This is the first article into my research blog. Here I will post (hopefully) in a regular basis with the outcomes of my Master Thesis, which has the provisional title Real-Time Tools for 3D Audio Spatialization.
For the thesis, I will be using the spatial audio system from Barcelona Media, which have up to 24 speakers in a non-regular setup. They have been working on Ambisonics, and I will use mainly this spatialization technic.
Ambisonics (http://en.wikipedia.org/wiki/Ambisonics) is an audio recording and reproduction system developed by M. Gerzon and P. Fellgett in the 1970’s. It is based on the soundwave decomposition in spherical harmonics. Due to several reasons (economical, audio standards, computational power..) it has been never widely known neither used, but its mathematical basis is very solid, and nowadays it is possible to use it successfully as the spatialization method. The most complete source of information about Ambisonics is the PhD Thesis from J. Daniel, Représentation de champs acoustiques, application à la transmission et à la reproduction de scènes sonores complexes dans un contexte multimédia (pitifully only in french). It can be found here: http://pcfarina.eng.unipr.it/Public/phd-thesis/jd-these-original-version.pdf
Représentation de champs acoustiques, application à la transmission et à la reproduction de scènes sonores complexes dans un contexte multimédia
One of its main features is that the channel assignment is not depending on the speakers. Traditionally, one would have one channel for speaker; the problem with this paradigm is that audio encoded for one speaker layout can be only perfectly reconstructed by using exactly the same speaker layour. This compatibility problem is widely known, and has bring a number of audio standards (5.1, 7.1, 10.2, etc), which anyway could not compite with the de facto standard (stereo).
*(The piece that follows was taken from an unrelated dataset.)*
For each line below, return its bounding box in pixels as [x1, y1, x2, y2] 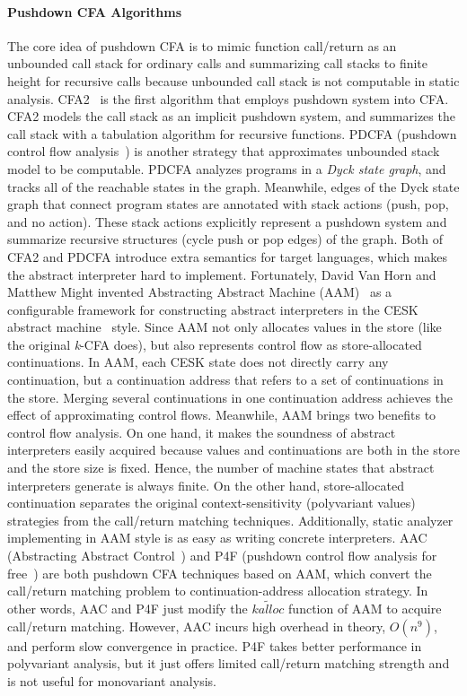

Ambisonics, conversely, work in a spatial channel encoding paradigm. In other words, each channel streams information about one spatial direction. Before the speakers, there should be a decoding stage, which would split the audio according to the current speaker layout. Working on this way, we can reproduce spatial audio in any system, independently of its layout.
There are infinite Ambisonics orders, which corresponds to the number of terms used in the spherical harmonic series expansion. Traditionally, the most used is First Order Ambisonics (FOA), which has a direct physical interpretation. In FOA, we encode the audio using 4 channels: one for each spatial axis (X,Y,Z) and one for the pressure (W). This encoding is equivalent to use three figure-of-eight microphones (one for each direction) and a omnidirectional one for W. However, FOA has not a good spatial resolution, an therefore other techniques (such as VBAP) can be used with more accuracy.
However, since computational power allows us, we can extend arbitrarily the order (we will be limited for the number of speakers), increasing the spatial resolution and the overall sensation. For a regular speaker layout, we need at least one speaker per channel for a good soundfield reconstruction.
For a given order n, we will have 2n + 1 different channels (above order 1 we lose the physical relationship with our 3D space), corresponding to the 2n + 1 spherical harmonics with this order. Since they are accumulative, the total amount of harmonics (and channels) for a given order n will be (n+1)**2.
Here we can observe a nice representation of the spherical harmonics
Since we have 24 speakers in the studio, and they are not regularly distributed, we will be able to work up to n=3 (third order ambisonics).
The Ambisonics spatial channel encoding is calculated through the formula found in Gerzon, chapter 3.1.2, pp 150. I coded some python functions which plots the spherical harmonics and the encoding of a point source. They can be found in my thesis git repository https://github.com/andresperezlopez/rt-spatialization
On next days I will extract some animations from these functions and share them here.